Data under study below:
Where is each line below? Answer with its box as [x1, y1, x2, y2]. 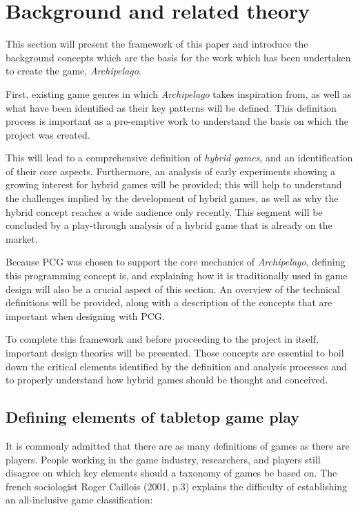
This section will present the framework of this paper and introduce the [6, 37, 308, 51]
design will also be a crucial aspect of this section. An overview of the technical [6, 281, 340, 296]
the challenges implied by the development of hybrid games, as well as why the [6, 191, 339, 206]
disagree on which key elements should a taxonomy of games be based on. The [6, 465, 337, 480]
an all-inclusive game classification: [6, 492, 153, 507]
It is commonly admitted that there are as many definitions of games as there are [6, 438, 350, 452]
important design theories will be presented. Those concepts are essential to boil [6, 345, 344, 359]
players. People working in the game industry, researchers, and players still [6, 452, 321, 466]
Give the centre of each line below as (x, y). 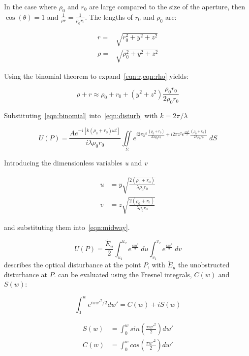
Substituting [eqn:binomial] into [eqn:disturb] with (81, 115)
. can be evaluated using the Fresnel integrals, (123, 274)
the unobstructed (204, 265)
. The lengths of (109, 16)
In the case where (31, 6)
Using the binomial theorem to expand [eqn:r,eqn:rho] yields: (96, 76)
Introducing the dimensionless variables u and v (76, 162)
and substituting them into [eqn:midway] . (67, 227)
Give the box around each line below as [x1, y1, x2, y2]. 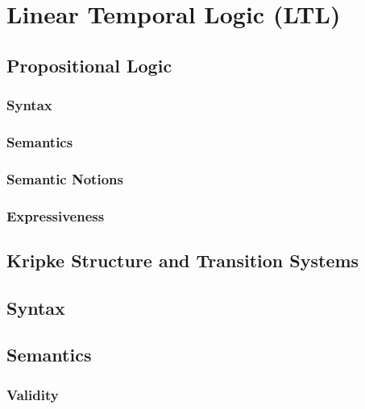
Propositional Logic [6, 52, 172, 77]
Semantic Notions [6, 168, 123, 188]
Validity [6, 384, 59, 404]
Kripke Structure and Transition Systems [6, 247, 359, 272]
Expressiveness [6, 205, 105, 225]
End of Data under study.
▶ **Work to complete**
Leaving pictures aside, write out each record above exactly as given.

▶ **Worked solution**
Where is each line below? Answer with its box as [x1, y1, x2, y2]. 
This section will present the framework of this paper and introduce the [6, 37, 308, 51]
design will also be a crucial aspect of this section. An overview of the technical [6, 281, 340, 296]
the challenges implied by the development of hybrid games, as well as why the [6, 191, 339, 206]
disagree on which key elements should a taxonomy of games be based on. The [6, 465, 337, 480]
an all-inclusive game classification: [6, 492, 153, 507]
It is commonly admitted that there are as many definitions of games as there are [6, 438, 350, 452]
important design theories will be presented. Those concepts are essential to boil [6, 345, 344, 359]
players. People working in the game industry, researchers, and players still [6, 452, 321, 466]
Give the centre of each line below as (x, y). 
Substituting [eqn:binomial] into [eqn:disturb] with (81, 115)
. can be evaluated using the Fresnel integrals, (123, 274)
the unobstructed (204, 265)
. The lengths of (109, 16)
In the case where (31, 6)
Using the binomial theorem to expand [eqn:r,eqn:rho] yields: (96, 76)
Introducing the dimensionless variables u and v (76, 162)
and substituting them into [eqn:midway] . (67, 227)
Give the box around each line below as [x1, y1, x2, y2]. 
Propositional Logic [6, 52, 172, 77]
Semantic Notions [6, 168, 123, 188]
Validity [6, 384, 59, 404]
Kripke Structure and Transition Systems [6, 247, 359, 272]
Expressiveness [6, 205, 105, 225]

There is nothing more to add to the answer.